This week Richard Kopf, a senior U.S. district-court judge, announced in this post on his blog, Hercules and the Umpire, that he wouldn’t be writing anything further for the blog, which he began in February 2013.
For more about Judge Kopf and his blogging, see this WSJ article and this ABA Journal article. In a comment to his farewell post I said, perhaps rather ponderously, that his was “a novel and important voice, and an altogether human one.” And I was one of doubtless many who corresponded with him due to his blogging; he wrote this post about my “Bamboozled by a Comma” article.
Calling a halt after a year of blogging is nothing to get teary-eyed about. In fact, it seems like a rational thing to do—only hard cases like me keep at it year in, year out. But I wanted to mark the occasion, in a blog-post-as-solo-Festschrift manner. I knew that any such post would have to relate to judges, and it so happens that I’ve been idly pondering an issue involving judges. It’s not particularly thrilling, and it’s a little self-involved, but it’s the best I can do on short notice, so please forgive me, Judge Kopf. And it does relate to the question of the extent to which judges should stick their necks out, something discussed in the WSJ article I link to above.

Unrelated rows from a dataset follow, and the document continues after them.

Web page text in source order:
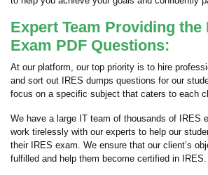
Expert Team Providing the
Exam PDF Questions:
At our platform, our top priority is to hire
and sort out IRES dumps questions for our
focus on a specific subject that caters to each
We have a large IT team of thousands of IRES
work tirelessly with our experts to help our
their IRES exam. We ensure that our client’s
fulfilled and help them become certified in IRES.

Anyway, here goes: Why do judges feel that it would be inappropriate for them to endorse a set of contract-language guidelines?
I sporadically exchange emails with a small number of judges. (If I email any one of them twice a year, that’s a lot.) More specifically, over the course of three editions of MSCD, I’ve asked each of those judges in turn if they would write a foreword for the book. Each has declined, explaining that it would be awkward for them to do so. (Perhaps they used that as a polite pretext, but for purposes of this post I’ll assume that wasn’t the case!) Does their position make sense? And what does it say about the role of judges when it comes to contract language?

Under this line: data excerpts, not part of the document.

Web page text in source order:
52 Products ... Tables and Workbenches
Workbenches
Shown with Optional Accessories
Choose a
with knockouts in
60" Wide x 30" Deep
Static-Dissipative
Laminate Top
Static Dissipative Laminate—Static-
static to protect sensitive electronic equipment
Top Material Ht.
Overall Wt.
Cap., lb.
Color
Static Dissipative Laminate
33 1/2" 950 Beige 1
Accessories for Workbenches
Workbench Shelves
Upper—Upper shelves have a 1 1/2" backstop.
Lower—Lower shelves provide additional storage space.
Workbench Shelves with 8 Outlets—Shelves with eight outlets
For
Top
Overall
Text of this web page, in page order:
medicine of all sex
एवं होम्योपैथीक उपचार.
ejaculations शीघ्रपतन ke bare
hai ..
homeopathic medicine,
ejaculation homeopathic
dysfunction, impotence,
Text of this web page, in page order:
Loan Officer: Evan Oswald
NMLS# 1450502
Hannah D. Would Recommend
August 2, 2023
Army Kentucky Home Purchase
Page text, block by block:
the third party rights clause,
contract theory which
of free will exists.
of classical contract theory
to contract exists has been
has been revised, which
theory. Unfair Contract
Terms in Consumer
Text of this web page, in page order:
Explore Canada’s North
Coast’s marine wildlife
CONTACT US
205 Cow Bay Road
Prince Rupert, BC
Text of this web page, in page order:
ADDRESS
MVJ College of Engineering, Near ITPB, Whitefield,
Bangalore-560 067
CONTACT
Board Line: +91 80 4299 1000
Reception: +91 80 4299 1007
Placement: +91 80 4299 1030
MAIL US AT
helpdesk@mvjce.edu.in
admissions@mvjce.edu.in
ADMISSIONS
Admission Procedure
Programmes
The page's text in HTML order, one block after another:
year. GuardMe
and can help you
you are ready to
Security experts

Judges aren’t shy about making public pronouncements about litigation writing. But litigation writing is on behalf of litigants involved in a dispute, the aim being to express one’s argument as clearly and convincingly as possible. By contrast, contract language is what gives rise to disputes, with judges being asked to attribute meaning to confusing contract language. So the implications are very different.
Presumably the concern is as follows: A judge endorses a set of guidelines for contract language. That set of guidelines says, for example, that a certain usage is ambiguous. A litigant in a dispute involving a comparable usage attempts to tie the judge to the interpretation offered in the guidelines. Awkwardness ensues.
But there are countervailing considerations. For one thing, I don’t think it would be reasonable for anyone to conclude that if a judge writes a foreword to a set of contract-language guidelines, that means that the judge agrees with every single thing in the book.
But beyond that, I’m in the business of promoting clear drafting, whereas judges are in the business of making sense of confusing language. Those are two very different undertakings, as Chancellor Strine of the Delaware Court of Chancery noted when he cited MSCD in a 2011 opinion (see this post). That should limit the potential for judges finding themselves at odds with MSCD.
Furthermore, it would be in the interest of everyone, including judges, if lawyers were to consult contract-language guidelines while drafting and negotiating contracts, rather than haggling over confusing language after a dispute has erupted. So it might be that encouraging people to refer to a comprehensive set of contract-language guidelines—whether MSCD or something else!—is worthwhile use of a judge’s political capital.